___ SOURCE DATA ___

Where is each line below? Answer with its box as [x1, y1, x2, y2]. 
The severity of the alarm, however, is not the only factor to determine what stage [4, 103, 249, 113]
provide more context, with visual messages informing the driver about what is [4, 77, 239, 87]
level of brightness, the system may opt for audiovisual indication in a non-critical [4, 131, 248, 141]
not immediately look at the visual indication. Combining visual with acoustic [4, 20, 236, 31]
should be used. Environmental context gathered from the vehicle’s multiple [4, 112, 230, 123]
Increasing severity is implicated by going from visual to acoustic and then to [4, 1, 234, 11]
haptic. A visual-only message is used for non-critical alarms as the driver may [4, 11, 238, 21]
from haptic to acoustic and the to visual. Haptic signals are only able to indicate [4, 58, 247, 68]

___

** EXERCISE GOAL **
Show every line of the records above that contains the word "only".

** SOLVED EXERCISE **
The severity of the alarm, however, is not the only factor to determine what stage [4, 103, 249, 113]
haptic. A visual-only message is used for non-critical alarms as the driver may [4, 11, 238, 21]
from haptic to acoustic and the to visual. Haptic signals are only able to indicate [4, 58, 247, 68]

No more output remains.